Il mare parla, dice qualcuno a Vigo, e qui la voce dell’oceano è più forte che altrove. Carla Simón torna a raccontare storie di radici e ricordi, ma questa volta lo fa immergendoci nelle acque salate e nei silenzi nascosti della costa galiziana. Tra le onde delle isole Cíes e le strade di Vigo, il paesaggio si fa protagonista: non solo sfondo, ma memoria vivente. Marina ha diciotto anni e si mette in cammino, cercando nei luoghi del passato le tracce dei genitori che ha perso, ma soprattutto cercando se stessa. Un viaggio che intreccia emozioni e paesaggi, dove ogni scorcio svela un pezzo di identità.
Al centro della storia c’è Marina, una giovane armata di videocamera e diario ereditato dalla madre. Per ottenere una borsa di studio ha bisogno di un documento anagrafico e decide di tornare in Galizia, terra d’origine dei suoi genitori biologici. Una storia segnata dalla tragedia: entrambi sono morti di AIDS quando lei era ancora piccola. Ma la sfida più grande per Marina è incontrare la famiglia del padre, che non ha mai conosciuto e che, sembra, preferirebbe restare nell’ombra. Il racconto procede così tra la ricerca della verità e le difese emotive, mettendo a nudo paesaggi interiori e reali. Il viaggio fisico si trasforma in un percorso di scoperta personale, fatto di emozioni vive e ricordi nascosti sotto il silenzio.
La videocamera che Marina porta con sé dà alla storia un tono intimo e documentaristico, come se volesse fissare ogni dettaglio del suo cammino e le tracce dell’eredità familiare. Questo strumento apre la narrazione a più livelli, dove passato e presente si intrecciano attraverso immagini e parole scritte. Il racconto è uno sforzo di comprensione e accettazione, con il mare e la natura intorno che diventano simboli di un mondo da ricomporre.
Le location scelte per le riprese sottolineano il legame con la realtà galiziana. Girare direttamente nei luoghi della storia permette allo spettatore di immergersi in un ambiente unico. Tra le città spicca Vigo, porto affacciato sull’Atlantico, dove la vita ruota da sempre attorno al mare. Qui Marina muove i primi passi verso le sue radici, in una città che racconta storia e cultura. Le vie del centro parlano di un passato variegato, tra il Municipio – oggi museo della cultura galiziana – e la chiesa di Santa Maria. Questi monumenti convivono con botteghe tradizionali e il Mercado do Pedra, mercato del pesce e delle specialità locali, dove si sente il battito autentico della vita galiziana.
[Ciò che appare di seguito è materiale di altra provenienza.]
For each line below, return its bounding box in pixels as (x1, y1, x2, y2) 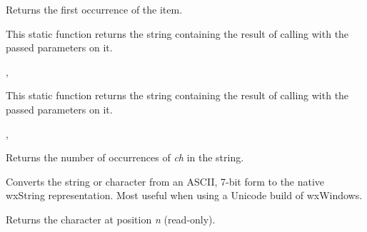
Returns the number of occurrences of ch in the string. (6, 150, 244, 165)
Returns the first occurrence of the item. (6, 2, 183, 16)
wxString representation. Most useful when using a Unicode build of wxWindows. (6, 188, 363, 203)
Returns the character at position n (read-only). (6, 211, 216, 226)
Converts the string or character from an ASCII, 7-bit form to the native (6, 173, 325, 188)
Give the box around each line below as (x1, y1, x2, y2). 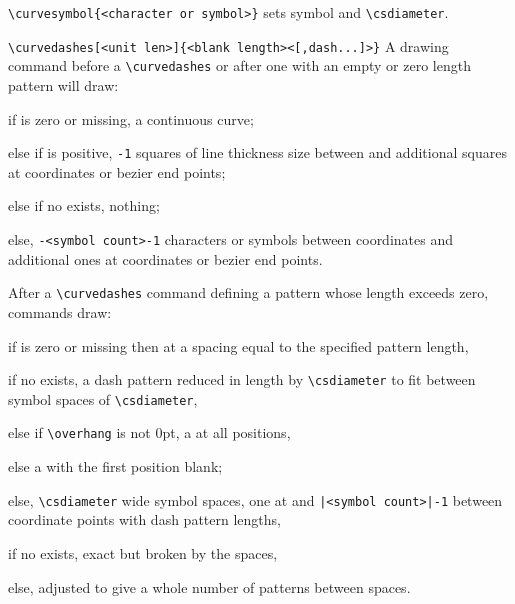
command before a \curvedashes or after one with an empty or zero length (8, 55, 471, 76)
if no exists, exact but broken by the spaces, (8, 542, 278, 563)
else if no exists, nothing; (8, 195, 160, 216)
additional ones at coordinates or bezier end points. (8, 248, 323, 269)
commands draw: (8, 301, 112, 322)
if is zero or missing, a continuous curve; (8, 108, 254, 129)
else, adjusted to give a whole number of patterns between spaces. (8, 576, 411, 597)
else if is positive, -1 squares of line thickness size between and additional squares (8, 142, 507, 163)

Non mancano poi angoli suggestivi come il Parco e il Castello do Castro, arroccati su una collina. Sono luoghi che offrono panorami estesi sull’estuario e invitano a momenti di riflessione lontano dal caos cittadino. Il cammino per raggiungerli è faticoso, ma la vista sulla baia ripaga ogni sforzo. Questi spazi verdi e storici si intrecciano al racconto di Marina, dando un contesto autentico e simbolico alla sua ricerca.
A meno di un’ora di traghetto da Vigo si trovano le isole Cíes, un vero tesoro naturale all’interno di una riserva protetta. Monteagudo, do Faro e San Martiño sono note per le spiagge di sabbia bianca, le acque limpide e la natura incontaminata, tutelata da rigide regole sugli accessi annuali. Chiamate “Caraibi d’Europa”, sono una meta ambita da chi cerca mare e trekking nella Galizia di oggi.
L’isola do Faro spicca per il sentiero panoramico che porta al faro, simbolo dell’arcipelago. La ruta del Faro de Cíes è amata per i paesaggi mozzafiato, le vedute sull’oceano e la possibilità di immergersi in una natura tra le più suggestive dell’Atlantico settentrionale. Ogni scorcio racconta la lotta tra natura e tempo: pini, scogliere a picco e calette solitarie disegnano un quadro intenso e vibrante. Le isole sono anche un laboratorio ecologico, dove flora e fauna convivono in un ecosistema delicato, custodito con cura.
Questi luoghi, insieme alla vita urbana di Vigo, fanno da sfondo ideale alla storia di Marina. Il filo rosso che lega tutto è mare e memoria, in una regione che conferma la sua vocazione come terra di identità e radici, profondamente legate alla natura e al paesaggio.